Enzyme assays in the presence of 18O water.
Liquid chromatography/mass spectrometry analysis was performed on samples from enzyme assays containing cell extracts of P. putida F6 and 3,4-dihydroxyphenylacetic acid as substrate in the presence of 18O water for 2 min. Reactions were stopped through the addition of hydrochloric acid as described for all enzyme assays.

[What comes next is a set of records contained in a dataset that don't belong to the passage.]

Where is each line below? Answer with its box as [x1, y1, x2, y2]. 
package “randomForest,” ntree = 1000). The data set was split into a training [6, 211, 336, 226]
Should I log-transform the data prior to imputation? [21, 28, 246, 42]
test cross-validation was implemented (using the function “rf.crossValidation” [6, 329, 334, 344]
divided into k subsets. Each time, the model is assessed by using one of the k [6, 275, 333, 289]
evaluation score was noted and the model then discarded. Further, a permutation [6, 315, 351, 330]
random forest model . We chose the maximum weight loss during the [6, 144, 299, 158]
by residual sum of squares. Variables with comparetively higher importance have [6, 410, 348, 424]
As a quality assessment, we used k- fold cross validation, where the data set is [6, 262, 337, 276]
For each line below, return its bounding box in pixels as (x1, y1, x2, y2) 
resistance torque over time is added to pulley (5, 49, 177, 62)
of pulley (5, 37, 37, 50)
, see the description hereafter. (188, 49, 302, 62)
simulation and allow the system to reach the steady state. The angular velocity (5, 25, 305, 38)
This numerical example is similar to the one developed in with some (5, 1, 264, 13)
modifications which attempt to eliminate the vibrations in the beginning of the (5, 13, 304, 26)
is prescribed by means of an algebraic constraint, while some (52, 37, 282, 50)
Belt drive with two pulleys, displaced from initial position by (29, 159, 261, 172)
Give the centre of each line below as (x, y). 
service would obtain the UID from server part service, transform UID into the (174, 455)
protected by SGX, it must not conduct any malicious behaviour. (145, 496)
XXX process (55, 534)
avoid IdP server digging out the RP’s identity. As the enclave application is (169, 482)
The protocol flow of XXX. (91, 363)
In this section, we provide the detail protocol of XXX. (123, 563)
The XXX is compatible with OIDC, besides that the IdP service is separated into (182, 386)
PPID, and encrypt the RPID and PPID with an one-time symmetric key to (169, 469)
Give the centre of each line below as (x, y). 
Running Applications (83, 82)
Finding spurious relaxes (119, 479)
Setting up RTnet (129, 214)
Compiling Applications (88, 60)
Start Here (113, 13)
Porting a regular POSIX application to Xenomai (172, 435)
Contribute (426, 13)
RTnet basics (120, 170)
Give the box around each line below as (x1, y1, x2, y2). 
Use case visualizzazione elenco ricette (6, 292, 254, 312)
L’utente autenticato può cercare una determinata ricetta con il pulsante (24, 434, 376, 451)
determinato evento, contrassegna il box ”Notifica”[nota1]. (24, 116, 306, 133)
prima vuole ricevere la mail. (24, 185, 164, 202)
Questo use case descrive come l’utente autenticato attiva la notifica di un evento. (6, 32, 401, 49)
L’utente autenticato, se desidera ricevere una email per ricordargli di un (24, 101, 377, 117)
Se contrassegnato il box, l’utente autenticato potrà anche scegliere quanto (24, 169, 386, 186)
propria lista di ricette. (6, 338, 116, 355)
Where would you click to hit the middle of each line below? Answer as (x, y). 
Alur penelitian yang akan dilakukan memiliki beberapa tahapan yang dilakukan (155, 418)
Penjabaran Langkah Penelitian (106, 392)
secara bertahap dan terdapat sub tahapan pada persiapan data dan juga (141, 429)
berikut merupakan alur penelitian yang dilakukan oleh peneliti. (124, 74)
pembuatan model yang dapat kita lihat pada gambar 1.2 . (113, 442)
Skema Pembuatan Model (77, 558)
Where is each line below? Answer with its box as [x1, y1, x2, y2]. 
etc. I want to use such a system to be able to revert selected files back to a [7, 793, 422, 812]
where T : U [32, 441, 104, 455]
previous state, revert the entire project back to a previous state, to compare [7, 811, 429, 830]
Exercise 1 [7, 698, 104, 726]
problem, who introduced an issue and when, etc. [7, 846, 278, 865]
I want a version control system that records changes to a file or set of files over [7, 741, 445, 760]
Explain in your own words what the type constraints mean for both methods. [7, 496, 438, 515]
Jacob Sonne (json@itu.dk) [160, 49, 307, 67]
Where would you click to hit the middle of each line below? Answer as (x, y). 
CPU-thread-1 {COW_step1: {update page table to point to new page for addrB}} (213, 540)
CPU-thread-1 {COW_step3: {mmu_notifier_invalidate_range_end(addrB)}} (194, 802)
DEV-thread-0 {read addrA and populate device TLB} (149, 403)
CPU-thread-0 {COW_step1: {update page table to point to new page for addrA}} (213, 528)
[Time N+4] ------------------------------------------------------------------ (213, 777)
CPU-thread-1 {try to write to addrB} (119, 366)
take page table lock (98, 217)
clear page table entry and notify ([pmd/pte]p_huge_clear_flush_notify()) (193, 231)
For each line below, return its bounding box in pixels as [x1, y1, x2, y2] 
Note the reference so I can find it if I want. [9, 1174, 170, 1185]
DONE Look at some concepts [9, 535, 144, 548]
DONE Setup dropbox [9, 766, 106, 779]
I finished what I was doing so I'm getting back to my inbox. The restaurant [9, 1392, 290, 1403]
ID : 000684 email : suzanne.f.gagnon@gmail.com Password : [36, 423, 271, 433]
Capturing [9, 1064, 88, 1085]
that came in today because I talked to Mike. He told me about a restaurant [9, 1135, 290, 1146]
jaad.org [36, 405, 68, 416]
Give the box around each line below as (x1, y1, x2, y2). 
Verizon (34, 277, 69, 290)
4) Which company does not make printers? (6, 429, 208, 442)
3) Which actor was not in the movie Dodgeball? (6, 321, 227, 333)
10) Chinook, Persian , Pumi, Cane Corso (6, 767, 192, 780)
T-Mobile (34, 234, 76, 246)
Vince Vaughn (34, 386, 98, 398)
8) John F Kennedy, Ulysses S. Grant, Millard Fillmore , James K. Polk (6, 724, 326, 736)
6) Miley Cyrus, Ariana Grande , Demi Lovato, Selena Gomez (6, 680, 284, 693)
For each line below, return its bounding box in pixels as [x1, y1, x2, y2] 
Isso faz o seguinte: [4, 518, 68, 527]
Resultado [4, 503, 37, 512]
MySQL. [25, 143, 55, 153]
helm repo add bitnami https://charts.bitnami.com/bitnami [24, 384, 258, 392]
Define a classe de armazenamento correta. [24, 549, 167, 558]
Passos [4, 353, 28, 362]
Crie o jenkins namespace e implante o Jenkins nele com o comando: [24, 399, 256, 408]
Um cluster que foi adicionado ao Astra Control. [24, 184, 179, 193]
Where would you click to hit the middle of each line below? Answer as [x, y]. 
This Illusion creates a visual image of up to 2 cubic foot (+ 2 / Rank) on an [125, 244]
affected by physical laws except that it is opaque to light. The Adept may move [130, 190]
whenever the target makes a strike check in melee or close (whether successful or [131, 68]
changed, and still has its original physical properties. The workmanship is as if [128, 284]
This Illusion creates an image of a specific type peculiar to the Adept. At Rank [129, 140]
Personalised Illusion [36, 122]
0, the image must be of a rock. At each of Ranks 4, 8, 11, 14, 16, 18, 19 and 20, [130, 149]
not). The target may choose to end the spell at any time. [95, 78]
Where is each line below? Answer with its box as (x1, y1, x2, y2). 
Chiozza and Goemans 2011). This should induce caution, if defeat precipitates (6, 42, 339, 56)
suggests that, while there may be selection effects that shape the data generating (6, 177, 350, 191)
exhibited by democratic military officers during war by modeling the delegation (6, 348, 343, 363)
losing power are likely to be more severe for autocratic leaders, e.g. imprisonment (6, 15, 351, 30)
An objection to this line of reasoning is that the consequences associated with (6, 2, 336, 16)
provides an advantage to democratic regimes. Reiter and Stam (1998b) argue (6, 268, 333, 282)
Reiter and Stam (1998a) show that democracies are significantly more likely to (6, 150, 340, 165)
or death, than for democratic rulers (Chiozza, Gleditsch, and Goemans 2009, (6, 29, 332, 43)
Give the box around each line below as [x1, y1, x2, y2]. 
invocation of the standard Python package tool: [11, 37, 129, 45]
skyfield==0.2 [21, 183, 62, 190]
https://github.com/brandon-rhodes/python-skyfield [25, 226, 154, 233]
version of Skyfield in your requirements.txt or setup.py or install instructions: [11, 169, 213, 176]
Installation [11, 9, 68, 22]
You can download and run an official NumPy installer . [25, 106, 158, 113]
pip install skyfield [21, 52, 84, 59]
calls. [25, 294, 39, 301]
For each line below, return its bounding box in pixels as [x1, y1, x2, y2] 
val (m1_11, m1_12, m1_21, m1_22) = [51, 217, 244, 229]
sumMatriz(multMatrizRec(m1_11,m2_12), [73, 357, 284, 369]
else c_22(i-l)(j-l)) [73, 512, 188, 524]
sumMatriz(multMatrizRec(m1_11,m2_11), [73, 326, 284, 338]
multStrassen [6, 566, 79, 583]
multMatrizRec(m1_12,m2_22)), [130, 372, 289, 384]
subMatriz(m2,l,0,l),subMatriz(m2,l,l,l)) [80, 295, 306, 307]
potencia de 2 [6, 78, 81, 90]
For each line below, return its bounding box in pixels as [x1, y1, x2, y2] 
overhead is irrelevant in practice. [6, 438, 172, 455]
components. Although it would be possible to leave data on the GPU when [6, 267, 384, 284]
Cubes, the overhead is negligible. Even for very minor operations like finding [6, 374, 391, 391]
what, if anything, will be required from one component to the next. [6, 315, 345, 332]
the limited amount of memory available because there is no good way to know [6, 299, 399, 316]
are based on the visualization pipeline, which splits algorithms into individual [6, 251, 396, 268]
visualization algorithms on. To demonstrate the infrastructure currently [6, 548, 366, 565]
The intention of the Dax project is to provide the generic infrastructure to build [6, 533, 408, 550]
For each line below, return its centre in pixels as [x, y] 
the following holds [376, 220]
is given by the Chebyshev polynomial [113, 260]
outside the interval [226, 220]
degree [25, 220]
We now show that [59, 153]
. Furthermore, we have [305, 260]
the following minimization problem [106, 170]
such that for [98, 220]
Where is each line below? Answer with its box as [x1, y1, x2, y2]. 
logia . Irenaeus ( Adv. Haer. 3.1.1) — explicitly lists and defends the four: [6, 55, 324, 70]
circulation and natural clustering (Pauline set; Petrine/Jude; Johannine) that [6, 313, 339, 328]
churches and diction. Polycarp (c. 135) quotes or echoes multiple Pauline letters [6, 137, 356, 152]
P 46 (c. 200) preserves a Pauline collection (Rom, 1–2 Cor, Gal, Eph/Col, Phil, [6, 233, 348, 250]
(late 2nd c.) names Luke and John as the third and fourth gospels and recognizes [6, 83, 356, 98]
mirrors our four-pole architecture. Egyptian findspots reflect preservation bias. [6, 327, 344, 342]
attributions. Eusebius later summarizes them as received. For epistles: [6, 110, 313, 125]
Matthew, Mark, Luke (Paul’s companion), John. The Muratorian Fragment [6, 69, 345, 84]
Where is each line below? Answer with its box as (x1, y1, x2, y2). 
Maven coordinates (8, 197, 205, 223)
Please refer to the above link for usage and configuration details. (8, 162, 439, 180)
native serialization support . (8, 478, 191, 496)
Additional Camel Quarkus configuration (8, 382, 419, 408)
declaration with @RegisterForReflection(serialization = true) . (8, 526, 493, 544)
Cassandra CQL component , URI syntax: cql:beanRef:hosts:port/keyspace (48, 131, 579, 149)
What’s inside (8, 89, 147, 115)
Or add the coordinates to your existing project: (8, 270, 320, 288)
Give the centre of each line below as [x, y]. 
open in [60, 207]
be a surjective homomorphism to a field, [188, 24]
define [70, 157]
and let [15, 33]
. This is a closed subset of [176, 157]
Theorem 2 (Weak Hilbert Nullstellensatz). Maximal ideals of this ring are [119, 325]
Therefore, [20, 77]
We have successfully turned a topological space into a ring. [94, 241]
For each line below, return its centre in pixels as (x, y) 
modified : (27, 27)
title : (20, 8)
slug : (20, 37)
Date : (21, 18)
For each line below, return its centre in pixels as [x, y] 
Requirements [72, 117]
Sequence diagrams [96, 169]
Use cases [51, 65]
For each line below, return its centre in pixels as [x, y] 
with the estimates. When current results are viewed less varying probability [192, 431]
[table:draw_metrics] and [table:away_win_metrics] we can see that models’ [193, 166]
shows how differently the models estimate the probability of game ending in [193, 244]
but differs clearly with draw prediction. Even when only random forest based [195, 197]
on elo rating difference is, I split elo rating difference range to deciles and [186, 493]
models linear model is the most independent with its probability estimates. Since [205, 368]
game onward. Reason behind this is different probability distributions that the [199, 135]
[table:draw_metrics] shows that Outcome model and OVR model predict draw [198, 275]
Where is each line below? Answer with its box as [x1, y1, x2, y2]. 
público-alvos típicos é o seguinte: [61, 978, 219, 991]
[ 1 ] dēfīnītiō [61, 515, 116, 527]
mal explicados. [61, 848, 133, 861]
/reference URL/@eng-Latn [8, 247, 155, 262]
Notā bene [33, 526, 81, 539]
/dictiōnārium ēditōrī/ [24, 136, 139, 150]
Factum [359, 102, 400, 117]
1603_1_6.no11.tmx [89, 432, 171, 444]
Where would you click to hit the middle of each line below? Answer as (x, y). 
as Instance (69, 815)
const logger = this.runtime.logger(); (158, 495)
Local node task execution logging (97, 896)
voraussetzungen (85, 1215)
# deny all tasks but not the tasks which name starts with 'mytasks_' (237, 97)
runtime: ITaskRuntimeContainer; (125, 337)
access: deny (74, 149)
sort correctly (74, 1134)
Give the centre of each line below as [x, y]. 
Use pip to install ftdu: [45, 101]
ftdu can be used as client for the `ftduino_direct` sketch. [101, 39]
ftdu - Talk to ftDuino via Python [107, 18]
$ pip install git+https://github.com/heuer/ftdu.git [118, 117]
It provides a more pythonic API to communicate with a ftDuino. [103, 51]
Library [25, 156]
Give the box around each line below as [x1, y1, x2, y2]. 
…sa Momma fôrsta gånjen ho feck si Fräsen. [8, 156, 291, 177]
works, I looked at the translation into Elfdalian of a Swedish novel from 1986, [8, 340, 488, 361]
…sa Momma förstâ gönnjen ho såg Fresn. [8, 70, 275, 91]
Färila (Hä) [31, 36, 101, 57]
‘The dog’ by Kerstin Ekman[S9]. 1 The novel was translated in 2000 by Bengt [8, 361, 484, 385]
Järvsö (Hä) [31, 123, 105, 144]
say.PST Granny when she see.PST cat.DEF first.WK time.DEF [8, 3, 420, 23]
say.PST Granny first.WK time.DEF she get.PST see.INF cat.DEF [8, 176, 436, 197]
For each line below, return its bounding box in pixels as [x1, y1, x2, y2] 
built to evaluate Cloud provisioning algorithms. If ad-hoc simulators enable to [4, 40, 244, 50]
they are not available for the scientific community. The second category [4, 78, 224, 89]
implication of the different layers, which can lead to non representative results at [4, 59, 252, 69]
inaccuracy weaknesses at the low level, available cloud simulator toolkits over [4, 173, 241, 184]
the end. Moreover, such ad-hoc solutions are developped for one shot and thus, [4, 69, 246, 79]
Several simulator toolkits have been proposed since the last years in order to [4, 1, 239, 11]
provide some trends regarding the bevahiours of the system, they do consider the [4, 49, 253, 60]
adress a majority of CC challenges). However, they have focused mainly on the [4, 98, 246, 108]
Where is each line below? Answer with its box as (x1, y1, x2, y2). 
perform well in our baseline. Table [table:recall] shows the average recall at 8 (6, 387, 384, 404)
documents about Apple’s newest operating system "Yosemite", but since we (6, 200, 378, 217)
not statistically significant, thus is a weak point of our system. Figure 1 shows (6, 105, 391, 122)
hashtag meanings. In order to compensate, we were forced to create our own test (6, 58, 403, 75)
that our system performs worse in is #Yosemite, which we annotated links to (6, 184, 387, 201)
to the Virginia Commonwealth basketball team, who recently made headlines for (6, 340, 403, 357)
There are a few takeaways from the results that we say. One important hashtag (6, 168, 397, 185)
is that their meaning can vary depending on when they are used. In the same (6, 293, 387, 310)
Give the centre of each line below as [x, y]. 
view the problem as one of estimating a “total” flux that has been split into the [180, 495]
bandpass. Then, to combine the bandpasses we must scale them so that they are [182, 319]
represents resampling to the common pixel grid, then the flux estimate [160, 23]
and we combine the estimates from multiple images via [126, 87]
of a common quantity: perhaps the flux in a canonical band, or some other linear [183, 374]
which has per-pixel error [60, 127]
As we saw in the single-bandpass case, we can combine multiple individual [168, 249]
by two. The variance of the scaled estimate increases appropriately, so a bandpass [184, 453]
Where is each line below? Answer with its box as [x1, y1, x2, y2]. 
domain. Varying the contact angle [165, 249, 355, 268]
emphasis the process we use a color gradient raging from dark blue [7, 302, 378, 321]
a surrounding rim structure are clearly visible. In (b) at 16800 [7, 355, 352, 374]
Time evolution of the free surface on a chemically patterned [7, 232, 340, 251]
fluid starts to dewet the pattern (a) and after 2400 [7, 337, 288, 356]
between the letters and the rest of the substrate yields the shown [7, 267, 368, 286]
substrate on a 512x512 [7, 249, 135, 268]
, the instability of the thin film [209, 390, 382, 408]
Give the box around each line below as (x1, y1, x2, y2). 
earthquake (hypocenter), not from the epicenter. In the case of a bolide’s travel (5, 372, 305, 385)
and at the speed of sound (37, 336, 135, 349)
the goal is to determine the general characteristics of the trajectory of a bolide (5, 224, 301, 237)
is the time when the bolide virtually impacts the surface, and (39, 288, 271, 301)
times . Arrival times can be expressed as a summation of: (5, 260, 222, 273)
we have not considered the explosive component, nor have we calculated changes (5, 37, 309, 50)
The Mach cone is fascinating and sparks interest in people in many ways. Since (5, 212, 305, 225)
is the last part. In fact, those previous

Liquid chromatography/mass spectrometry analysis of the assay showed a product with the same retention time as 3,4-dihydroxymandelic acid and a molecular mass equal to and two mass units heavier than the mass of the standard solution of 3,4-dihydroxymandelic acid. Assays with heat-treated cell extract (100°C for 30 min) did not result in any product formation. Analysis of standard solutions of substrates and products showed no exchange between 18O water and either 3,4-dihydroxymandelic acid or 3,4-dihydroxyphenylacetic acid within 2 min.
DISCUSSION
P-OHPA has received attention because it is an intermediate in the metabolism of tyrosine. P. putida F6 is capable of growth with P-OHPA as a sole carbon and energy source. Whole-cell oxygen electrode studies showed a mostly predictable profile with P-OHPA and 3,4-dihydroxyphenylacetic acid giving strong reactions. However, oxygen consumption by whole cells in the presence of 3,4-dihydroxybenzaldehyde has never been reported for P-OHPA-grown microorganisms (1, 7, 11, 32, 33).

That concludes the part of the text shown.